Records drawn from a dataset

┄┄┄┄┄┄

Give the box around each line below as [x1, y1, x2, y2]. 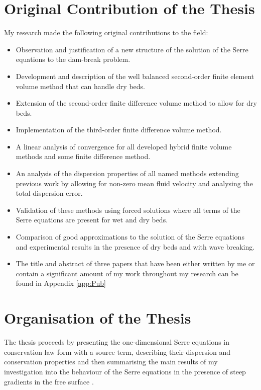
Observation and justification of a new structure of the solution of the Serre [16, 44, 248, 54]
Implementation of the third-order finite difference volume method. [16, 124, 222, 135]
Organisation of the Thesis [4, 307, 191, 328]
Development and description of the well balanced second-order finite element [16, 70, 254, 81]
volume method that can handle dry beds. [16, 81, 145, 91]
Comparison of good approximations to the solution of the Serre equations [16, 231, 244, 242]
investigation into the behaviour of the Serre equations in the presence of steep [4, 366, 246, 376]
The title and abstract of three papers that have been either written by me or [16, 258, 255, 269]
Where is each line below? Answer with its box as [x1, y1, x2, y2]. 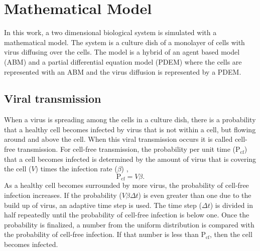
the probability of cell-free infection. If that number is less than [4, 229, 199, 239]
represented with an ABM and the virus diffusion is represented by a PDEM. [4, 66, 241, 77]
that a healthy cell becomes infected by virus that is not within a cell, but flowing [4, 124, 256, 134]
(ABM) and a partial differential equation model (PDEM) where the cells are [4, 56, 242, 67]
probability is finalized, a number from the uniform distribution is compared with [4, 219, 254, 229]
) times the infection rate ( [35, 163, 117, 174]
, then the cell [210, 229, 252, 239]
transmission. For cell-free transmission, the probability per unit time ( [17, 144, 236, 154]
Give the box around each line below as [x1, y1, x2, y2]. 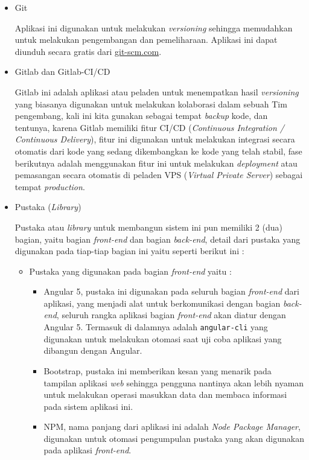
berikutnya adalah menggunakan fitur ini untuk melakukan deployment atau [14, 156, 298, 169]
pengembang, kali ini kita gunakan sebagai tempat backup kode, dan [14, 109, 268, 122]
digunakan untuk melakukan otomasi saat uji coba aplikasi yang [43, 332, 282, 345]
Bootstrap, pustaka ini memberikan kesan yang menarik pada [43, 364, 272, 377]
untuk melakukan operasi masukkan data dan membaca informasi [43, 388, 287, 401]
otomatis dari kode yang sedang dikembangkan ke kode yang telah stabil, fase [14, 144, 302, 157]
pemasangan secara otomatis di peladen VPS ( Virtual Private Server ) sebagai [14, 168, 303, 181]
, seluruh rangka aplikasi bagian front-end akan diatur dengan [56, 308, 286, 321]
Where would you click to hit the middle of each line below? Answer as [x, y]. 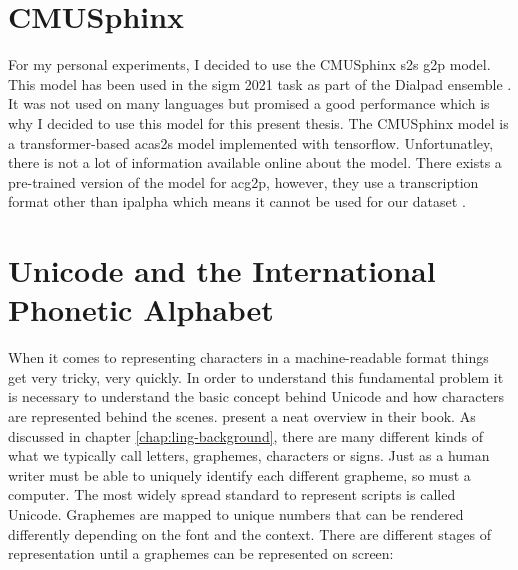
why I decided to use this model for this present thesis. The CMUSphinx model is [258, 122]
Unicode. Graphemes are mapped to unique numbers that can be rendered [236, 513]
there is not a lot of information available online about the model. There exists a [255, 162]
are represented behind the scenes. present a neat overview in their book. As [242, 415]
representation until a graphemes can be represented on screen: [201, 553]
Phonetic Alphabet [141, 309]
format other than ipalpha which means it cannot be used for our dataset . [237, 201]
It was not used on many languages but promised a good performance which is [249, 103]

┄┄┄┄┄┄

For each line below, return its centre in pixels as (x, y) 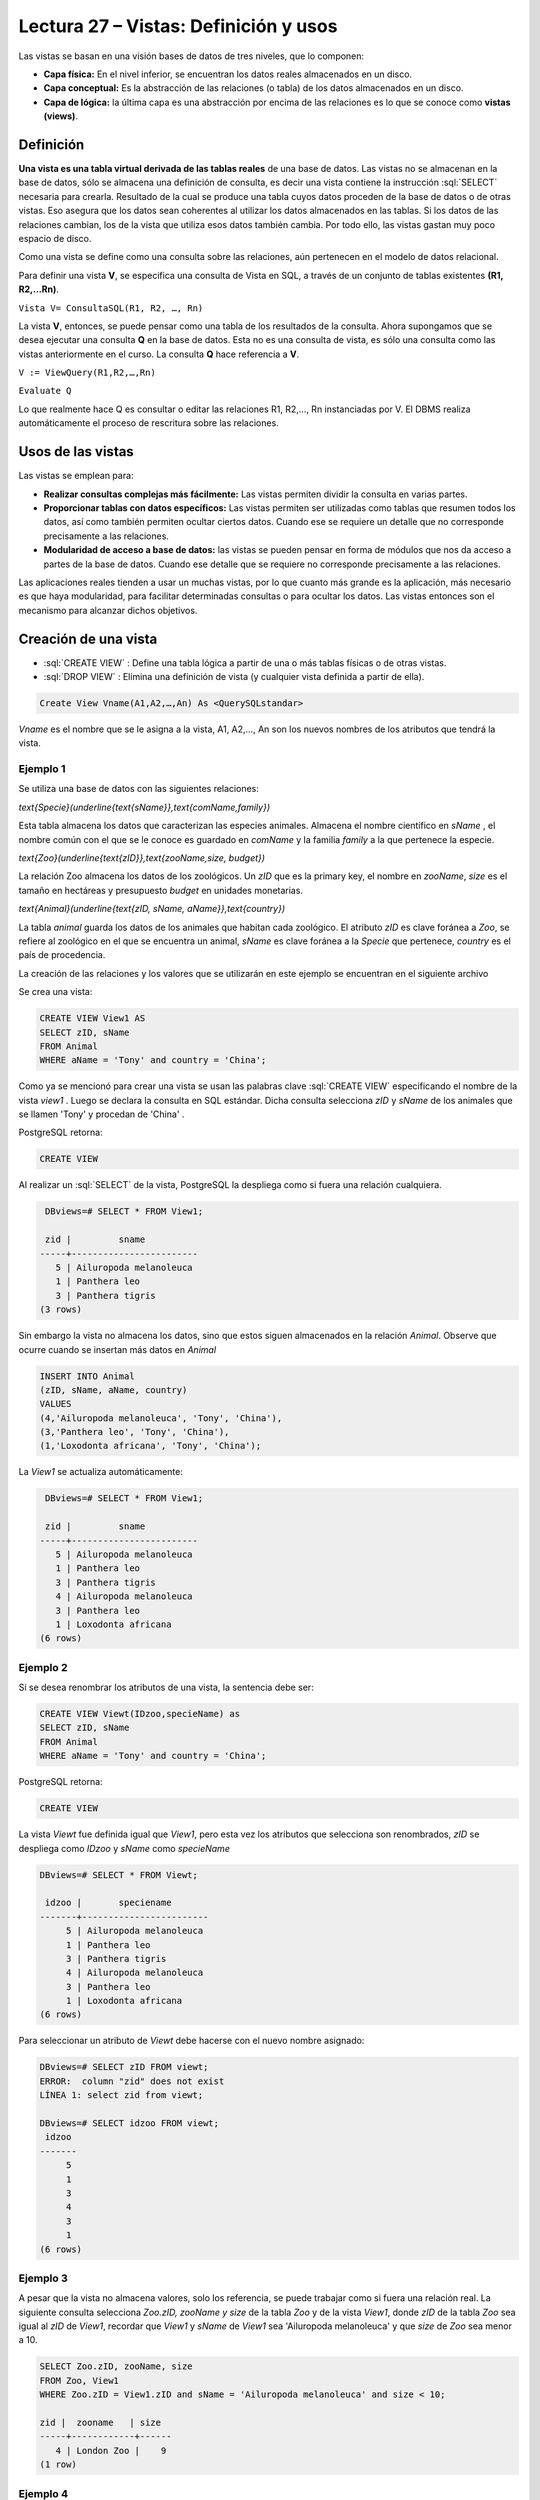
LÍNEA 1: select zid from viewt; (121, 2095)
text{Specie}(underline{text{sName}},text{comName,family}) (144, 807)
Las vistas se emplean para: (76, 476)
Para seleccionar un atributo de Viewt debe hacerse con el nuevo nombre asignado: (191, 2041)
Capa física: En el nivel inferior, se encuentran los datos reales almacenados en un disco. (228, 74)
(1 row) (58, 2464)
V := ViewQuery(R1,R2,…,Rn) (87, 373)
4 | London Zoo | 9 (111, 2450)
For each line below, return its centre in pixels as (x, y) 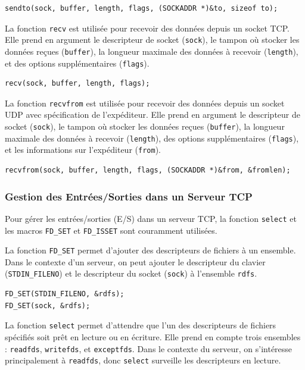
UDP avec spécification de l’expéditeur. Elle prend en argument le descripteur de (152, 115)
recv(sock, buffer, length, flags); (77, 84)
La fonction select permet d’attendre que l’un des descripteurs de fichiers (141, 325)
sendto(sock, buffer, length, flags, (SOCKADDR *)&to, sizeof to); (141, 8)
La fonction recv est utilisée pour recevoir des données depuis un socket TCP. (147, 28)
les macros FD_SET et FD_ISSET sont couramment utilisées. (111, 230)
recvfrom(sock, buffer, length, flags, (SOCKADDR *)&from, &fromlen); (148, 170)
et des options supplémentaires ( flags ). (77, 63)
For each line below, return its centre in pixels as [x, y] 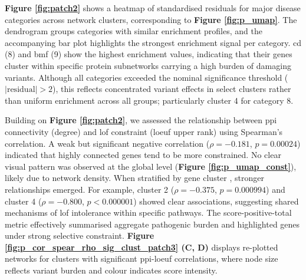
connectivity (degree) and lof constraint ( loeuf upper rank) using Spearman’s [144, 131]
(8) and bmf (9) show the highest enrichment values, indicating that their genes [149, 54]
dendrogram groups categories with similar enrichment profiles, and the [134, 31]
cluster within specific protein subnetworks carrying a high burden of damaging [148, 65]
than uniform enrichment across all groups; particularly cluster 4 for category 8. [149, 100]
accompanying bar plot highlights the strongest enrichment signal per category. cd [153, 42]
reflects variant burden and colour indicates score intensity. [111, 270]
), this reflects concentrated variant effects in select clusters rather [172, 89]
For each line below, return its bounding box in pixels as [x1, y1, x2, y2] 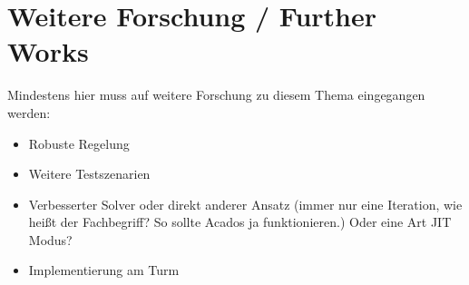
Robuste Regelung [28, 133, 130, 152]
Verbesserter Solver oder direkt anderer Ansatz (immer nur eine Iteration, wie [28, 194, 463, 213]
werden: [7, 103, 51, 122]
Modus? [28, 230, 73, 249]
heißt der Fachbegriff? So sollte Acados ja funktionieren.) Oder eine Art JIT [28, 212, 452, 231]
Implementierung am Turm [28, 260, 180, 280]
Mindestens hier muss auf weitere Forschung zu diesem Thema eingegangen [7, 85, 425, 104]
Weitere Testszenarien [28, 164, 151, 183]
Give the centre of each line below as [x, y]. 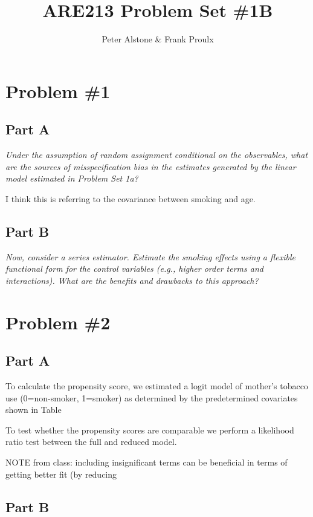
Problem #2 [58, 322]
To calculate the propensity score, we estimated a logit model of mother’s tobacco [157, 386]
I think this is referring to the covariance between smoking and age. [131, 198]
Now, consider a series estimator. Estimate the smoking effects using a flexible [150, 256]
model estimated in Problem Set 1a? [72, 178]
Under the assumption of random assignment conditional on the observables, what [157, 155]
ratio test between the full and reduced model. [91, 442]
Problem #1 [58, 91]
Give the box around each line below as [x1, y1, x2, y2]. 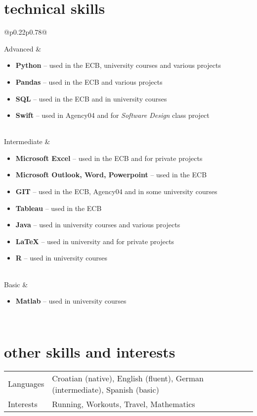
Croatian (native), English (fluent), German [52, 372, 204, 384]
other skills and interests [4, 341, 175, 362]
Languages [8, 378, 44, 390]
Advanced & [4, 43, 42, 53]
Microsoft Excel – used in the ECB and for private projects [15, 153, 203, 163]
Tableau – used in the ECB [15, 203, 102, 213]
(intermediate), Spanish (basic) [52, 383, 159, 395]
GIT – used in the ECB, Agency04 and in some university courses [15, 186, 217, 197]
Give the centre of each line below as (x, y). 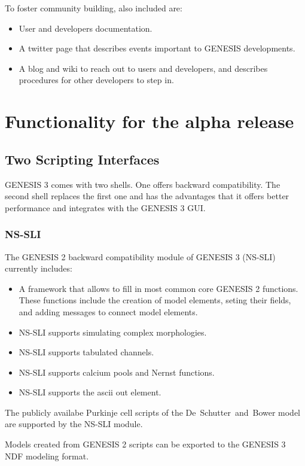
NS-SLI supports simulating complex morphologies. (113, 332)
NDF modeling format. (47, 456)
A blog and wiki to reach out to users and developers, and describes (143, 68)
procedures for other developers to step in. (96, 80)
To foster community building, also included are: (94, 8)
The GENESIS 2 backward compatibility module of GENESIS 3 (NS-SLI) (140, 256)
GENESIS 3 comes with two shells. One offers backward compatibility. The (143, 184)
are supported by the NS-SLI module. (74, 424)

┄┄┄┄┄┄

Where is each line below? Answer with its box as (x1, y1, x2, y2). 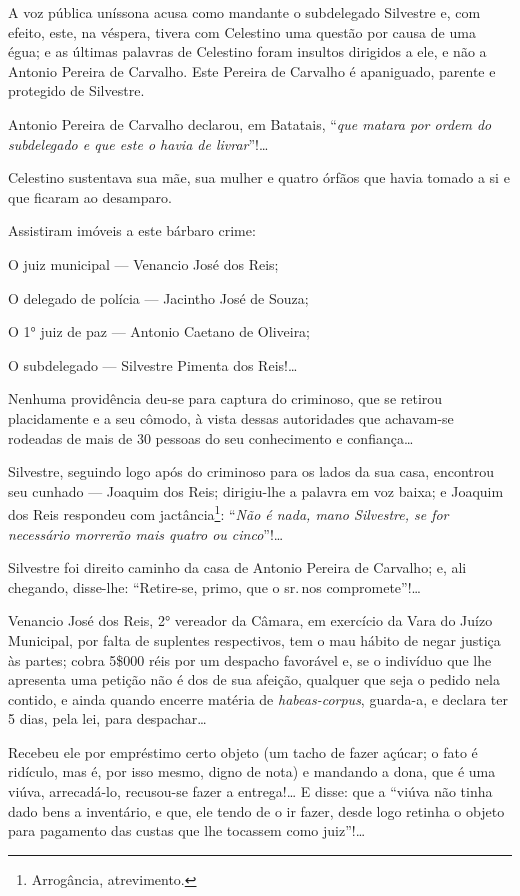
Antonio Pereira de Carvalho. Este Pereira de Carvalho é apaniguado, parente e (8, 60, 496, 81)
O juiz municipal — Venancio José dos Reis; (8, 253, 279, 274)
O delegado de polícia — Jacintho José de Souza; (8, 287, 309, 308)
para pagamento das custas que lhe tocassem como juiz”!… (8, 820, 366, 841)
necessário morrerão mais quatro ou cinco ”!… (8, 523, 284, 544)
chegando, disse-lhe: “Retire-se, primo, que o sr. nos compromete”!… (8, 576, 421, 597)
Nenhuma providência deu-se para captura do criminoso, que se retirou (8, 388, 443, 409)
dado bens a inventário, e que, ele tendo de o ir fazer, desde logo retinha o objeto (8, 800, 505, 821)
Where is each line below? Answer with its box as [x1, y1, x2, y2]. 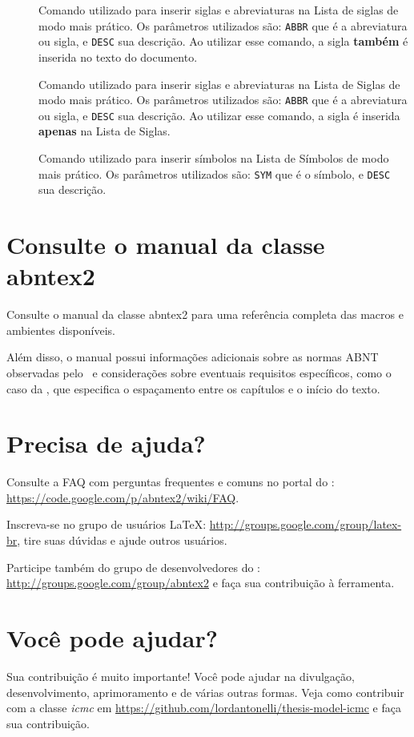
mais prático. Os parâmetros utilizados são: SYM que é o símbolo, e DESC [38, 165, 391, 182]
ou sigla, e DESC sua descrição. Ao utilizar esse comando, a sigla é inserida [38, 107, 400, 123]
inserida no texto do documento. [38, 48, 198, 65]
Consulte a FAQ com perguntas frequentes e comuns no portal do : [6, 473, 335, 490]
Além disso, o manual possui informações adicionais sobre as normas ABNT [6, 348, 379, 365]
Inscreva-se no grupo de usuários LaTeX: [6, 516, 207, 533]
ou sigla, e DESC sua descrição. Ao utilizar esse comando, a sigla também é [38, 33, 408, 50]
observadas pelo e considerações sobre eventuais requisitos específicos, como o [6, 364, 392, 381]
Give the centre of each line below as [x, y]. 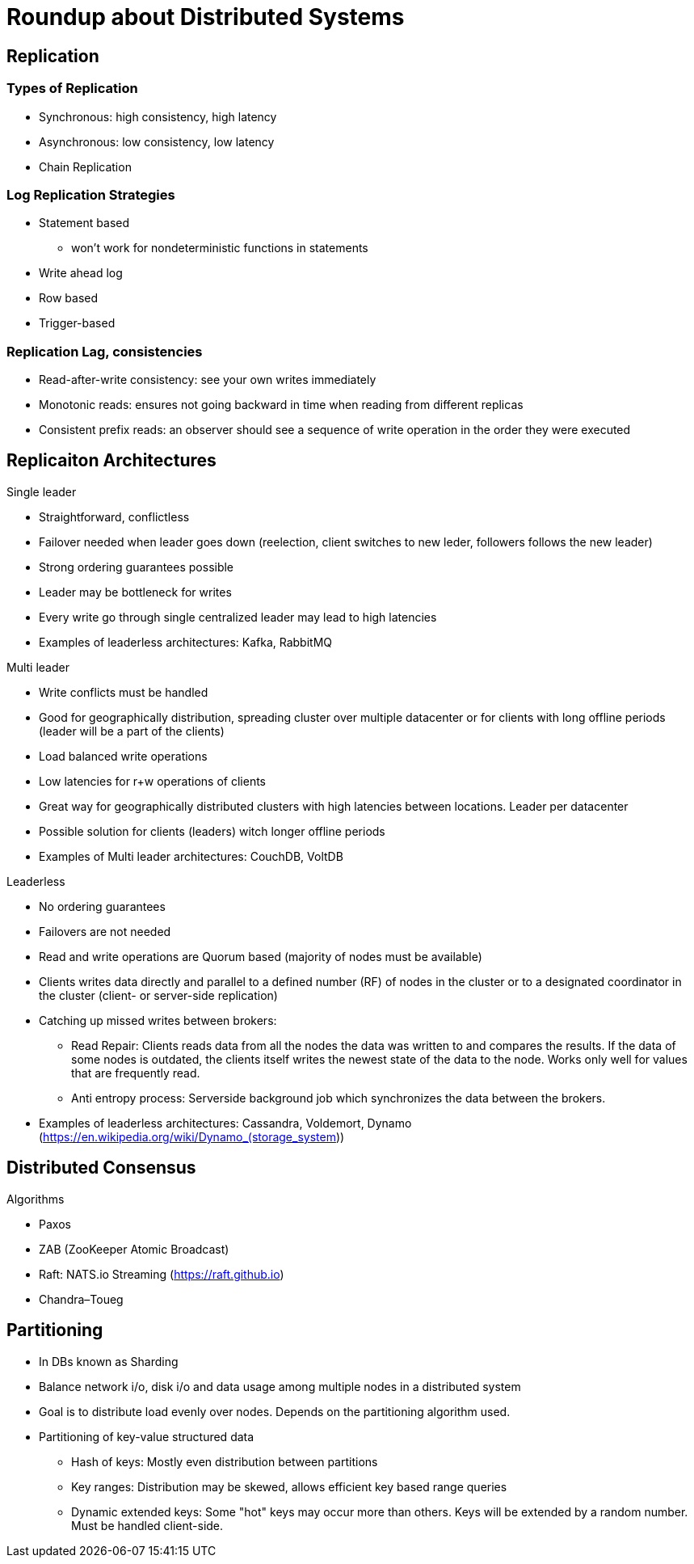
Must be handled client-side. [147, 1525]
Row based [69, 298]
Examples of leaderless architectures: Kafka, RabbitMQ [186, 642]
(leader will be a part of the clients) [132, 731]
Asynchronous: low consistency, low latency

┄┄┄┄┄┄

TRY IT: From the records above, count how many lines hold the string "utilizar", then give only that number.

SOLVED PROBLEM: 2